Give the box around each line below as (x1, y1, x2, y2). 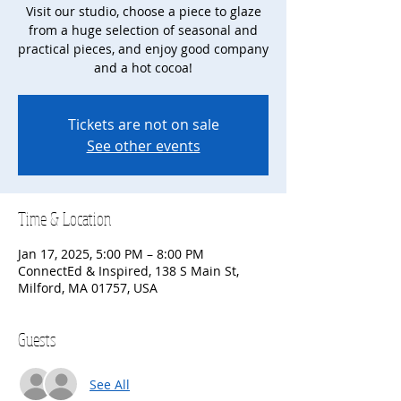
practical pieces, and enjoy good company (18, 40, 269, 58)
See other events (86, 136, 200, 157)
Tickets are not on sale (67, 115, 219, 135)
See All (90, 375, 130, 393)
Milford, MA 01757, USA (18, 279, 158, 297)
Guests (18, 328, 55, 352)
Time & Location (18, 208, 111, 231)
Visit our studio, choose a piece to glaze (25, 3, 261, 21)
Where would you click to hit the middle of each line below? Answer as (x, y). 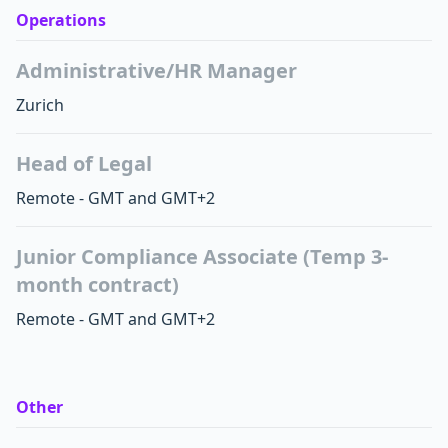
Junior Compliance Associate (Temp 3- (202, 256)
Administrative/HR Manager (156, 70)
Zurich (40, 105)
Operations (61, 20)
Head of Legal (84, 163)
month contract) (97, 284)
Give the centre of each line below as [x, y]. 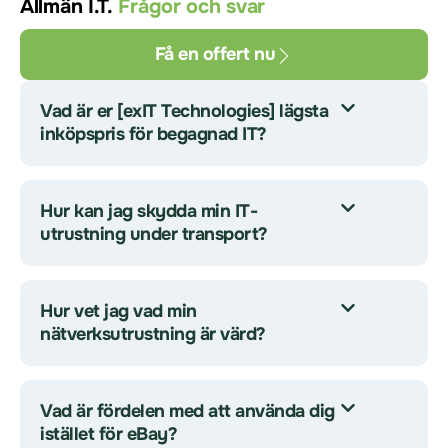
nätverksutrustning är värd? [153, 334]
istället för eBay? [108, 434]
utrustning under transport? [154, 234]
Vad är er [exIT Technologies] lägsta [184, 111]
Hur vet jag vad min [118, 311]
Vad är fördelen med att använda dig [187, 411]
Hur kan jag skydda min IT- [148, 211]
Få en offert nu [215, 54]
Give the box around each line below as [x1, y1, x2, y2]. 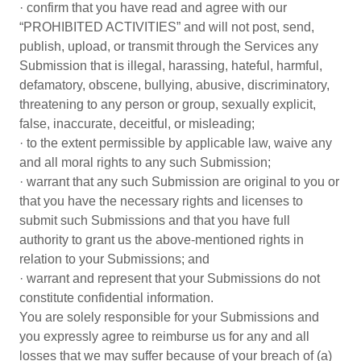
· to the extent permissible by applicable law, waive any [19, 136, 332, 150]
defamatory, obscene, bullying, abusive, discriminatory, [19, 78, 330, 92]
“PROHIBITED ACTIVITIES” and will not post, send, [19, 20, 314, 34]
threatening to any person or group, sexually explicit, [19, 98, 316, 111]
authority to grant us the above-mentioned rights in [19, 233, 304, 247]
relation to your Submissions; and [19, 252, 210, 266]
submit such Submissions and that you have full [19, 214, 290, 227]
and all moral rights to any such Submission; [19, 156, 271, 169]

==

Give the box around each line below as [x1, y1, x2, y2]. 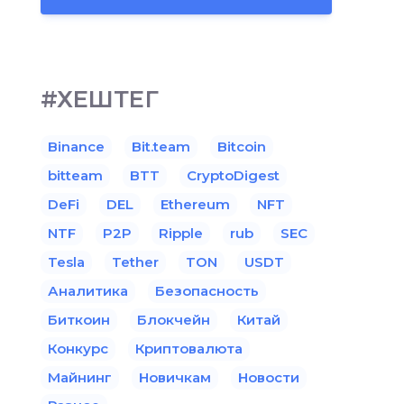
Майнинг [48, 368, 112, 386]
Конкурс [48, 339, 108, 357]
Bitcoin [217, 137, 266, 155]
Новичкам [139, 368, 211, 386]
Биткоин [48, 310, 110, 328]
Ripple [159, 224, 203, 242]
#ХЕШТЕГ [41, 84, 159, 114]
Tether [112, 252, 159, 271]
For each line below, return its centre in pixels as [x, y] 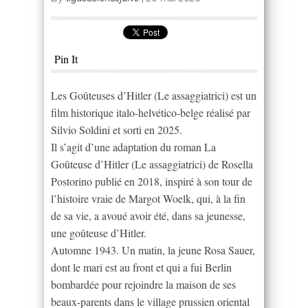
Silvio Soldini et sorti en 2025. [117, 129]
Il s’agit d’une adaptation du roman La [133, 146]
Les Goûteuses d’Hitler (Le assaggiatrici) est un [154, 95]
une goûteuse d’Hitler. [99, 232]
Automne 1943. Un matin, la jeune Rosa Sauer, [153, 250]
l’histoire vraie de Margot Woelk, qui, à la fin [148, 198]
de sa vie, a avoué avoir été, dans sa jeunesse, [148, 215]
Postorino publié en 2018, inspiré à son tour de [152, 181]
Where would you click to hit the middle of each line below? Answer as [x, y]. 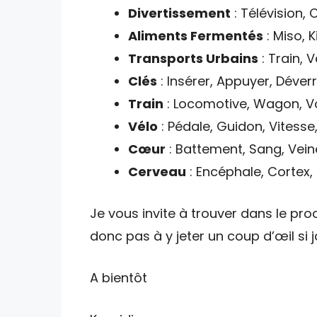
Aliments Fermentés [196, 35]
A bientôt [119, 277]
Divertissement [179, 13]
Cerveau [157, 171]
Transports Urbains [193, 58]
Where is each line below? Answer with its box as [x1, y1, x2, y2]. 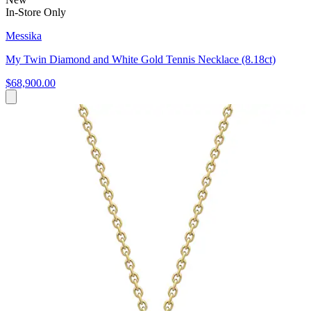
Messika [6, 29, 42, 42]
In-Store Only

▶ [WORK INSTRUCTIONS]
From the entries above, print the lines beginning at the one with "submit such Submissions" and stopping after the one with "and all moral", exactly as written and with nothing else.

▶ [RESULT OF THE TASK]
submit such Submissions and that you have full [19, 214, 290, 227]
and all moral rights to any such Submission; [19, 156, 271, 169]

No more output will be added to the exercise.